>>
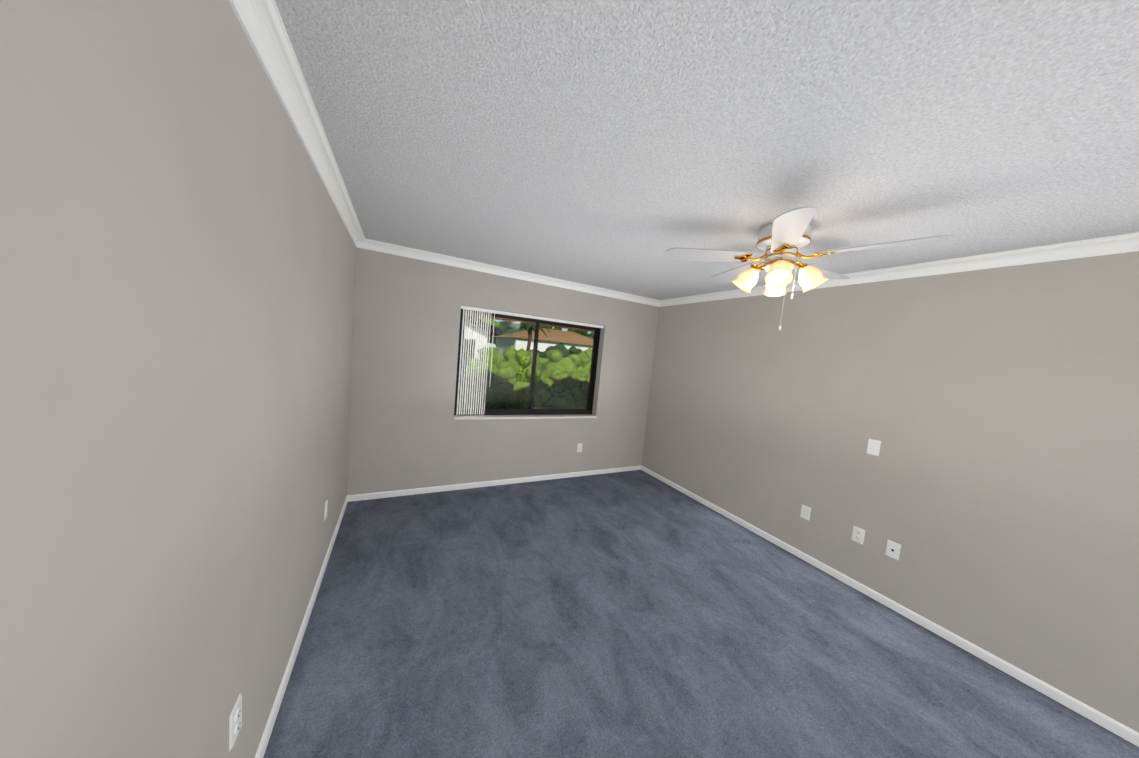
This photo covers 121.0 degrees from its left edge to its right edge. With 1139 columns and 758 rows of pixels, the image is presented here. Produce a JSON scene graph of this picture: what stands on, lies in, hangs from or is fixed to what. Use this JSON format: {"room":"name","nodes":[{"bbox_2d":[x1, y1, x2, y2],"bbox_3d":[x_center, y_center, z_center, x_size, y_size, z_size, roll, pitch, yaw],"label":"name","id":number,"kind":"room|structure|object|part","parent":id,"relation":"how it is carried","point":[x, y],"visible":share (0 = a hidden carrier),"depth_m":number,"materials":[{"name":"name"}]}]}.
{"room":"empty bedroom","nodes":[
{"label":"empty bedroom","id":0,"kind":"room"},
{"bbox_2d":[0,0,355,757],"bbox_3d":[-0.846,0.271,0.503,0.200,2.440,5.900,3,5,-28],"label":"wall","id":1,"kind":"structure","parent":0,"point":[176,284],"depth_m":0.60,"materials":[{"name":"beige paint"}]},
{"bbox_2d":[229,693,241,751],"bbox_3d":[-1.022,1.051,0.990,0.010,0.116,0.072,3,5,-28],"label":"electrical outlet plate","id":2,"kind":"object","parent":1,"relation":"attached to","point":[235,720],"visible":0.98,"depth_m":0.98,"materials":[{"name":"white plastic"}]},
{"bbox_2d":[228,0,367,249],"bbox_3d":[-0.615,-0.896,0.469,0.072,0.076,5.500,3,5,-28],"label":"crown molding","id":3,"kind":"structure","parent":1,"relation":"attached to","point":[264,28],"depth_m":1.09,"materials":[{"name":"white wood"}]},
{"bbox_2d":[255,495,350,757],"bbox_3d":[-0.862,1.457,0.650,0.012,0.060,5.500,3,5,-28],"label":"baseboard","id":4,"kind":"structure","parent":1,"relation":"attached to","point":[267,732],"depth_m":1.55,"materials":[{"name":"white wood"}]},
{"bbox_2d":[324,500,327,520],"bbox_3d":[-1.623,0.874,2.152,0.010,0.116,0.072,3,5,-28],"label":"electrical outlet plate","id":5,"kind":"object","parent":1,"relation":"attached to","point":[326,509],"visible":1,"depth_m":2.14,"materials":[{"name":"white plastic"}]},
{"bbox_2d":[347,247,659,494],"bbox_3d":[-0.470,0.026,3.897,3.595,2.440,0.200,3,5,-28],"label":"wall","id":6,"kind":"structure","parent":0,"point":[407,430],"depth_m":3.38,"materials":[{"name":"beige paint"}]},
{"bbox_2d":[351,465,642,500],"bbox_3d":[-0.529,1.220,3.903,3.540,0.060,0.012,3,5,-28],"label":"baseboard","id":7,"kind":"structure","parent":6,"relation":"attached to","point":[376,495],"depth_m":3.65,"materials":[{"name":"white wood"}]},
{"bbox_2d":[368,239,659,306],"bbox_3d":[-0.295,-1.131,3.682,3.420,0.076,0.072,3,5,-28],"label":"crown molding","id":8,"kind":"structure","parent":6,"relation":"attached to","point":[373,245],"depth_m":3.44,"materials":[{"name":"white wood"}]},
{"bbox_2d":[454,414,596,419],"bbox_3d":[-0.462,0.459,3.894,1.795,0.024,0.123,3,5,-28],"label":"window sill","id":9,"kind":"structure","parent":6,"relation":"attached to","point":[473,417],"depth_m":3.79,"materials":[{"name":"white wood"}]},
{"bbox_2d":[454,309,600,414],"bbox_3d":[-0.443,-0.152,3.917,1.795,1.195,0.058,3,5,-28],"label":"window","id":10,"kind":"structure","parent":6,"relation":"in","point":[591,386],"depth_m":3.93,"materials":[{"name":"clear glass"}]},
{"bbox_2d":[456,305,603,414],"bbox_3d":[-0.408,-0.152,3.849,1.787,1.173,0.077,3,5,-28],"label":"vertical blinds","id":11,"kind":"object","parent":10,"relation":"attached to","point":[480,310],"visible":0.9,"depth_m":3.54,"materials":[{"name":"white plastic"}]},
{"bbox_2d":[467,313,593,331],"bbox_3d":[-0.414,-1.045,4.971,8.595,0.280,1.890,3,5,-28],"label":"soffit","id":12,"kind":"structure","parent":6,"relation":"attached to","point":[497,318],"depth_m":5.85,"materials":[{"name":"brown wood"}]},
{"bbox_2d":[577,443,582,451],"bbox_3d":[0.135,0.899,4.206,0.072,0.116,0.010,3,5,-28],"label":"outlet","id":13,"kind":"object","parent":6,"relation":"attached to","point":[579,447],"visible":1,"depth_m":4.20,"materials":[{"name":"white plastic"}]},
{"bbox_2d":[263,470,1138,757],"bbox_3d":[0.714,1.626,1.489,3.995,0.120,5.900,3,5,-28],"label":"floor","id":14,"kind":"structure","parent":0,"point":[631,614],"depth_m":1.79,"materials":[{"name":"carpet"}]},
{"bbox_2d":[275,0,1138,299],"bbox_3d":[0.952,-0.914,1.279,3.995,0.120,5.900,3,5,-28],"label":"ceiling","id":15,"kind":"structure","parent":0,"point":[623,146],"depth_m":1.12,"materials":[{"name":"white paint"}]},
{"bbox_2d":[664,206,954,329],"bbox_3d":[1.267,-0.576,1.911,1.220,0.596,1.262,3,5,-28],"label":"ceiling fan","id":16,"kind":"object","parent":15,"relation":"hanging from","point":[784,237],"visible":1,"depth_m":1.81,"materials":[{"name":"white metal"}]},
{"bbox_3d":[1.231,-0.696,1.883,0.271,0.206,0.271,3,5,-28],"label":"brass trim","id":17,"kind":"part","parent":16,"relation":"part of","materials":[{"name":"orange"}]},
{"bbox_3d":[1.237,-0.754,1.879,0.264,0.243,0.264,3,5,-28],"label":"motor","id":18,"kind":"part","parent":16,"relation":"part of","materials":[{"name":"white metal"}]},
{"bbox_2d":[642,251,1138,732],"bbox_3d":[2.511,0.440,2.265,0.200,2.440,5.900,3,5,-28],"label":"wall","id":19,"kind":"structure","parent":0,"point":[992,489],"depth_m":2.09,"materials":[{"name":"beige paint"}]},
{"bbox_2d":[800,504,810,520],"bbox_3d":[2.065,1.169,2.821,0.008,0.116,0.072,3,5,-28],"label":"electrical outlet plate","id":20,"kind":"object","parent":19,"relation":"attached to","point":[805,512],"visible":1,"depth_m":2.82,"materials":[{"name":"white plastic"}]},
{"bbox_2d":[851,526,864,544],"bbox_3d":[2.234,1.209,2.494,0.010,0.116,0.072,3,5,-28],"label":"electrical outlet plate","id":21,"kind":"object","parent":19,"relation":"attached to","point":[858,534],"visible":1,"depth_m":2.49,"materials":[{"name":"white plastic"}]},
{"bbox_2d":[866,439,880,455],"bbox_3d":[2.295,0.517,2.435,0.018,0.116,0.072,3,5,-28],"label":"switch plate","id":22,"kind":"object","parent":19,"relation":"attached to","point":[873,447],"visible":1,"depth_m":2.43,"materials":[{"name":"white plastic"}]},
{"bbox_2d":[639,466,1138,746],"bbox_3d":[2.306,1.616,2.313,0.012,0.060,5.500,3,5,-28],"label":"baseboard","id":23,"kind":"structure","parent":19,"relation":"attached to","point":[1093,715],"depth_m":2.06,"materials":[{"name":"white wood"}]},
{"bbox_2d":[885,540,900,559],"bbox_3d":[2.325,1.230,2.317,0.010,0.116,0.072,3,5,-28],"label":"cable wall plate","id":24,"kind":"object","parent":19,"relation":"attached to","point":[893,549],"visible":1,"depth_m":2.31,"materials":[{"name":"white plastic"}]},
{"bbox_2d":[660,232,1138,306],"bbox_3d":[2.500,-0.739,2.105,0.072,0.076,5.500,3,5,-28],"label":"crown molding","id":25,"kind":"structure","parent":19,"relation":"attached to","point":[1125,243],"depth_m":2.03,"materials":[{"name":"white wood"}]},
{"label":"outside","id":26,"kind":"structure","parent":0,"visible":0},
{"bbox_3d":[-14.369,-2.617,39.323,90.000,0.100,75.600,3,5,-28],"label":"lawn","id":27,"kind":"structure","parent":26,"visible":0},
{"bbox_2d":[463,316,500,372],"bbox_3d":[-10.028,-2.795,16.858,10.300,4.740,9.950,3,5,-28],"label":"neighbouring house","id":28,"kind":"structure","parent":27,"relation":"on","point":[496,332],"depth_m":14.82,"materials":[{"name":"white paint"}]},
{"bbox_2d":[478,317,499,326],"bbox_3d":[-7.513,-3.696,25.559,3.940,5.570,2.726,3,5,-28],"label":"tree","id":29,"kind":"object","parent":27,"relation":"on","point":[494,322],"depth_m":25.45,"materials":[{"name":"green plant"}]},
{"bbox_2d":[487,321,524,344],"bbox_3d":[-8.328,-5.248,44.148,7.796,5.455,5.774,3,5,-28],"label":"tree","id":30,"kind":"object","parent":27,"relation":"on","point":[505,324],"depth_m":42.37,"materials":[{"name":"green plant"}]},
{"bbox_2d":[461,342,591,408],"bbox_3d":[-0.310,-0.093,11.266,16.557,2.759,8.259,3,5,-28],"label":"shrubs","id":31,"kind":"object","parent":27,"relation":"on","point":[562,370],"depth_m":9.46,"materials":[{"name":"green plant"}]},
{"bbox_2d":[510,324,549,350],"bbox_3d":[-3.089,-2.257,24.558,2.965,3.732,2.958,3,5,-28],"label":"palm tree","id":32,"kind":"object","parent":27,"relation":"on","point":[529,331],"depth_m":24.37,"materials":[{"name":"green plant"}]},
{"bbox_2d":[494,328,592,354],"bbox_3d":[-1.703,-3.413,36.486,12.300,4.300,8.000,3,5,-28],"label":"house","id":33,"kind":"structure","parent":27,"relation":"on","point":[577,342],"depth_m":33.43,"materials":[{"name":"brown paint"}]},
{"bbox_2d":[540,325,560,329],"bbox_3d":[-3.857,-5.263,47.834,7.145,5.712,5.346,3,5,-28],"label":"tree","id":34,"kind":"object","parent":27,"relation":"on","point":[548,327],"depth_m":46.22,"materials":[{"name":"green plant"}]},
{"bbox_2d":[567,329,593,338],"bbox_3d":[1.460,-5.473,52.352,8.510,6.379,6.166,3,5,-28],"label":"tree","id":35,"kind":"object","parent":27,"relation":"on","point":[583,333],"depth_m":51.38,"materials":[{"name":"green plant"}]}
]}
<<
What this task involves
If a line in the records contains the string "bedroom", copy it out.

Response for this exercise
{"room":"empty bedroom","nodes":[
{"label":"empty bedroom","id":0,"kind":"room"},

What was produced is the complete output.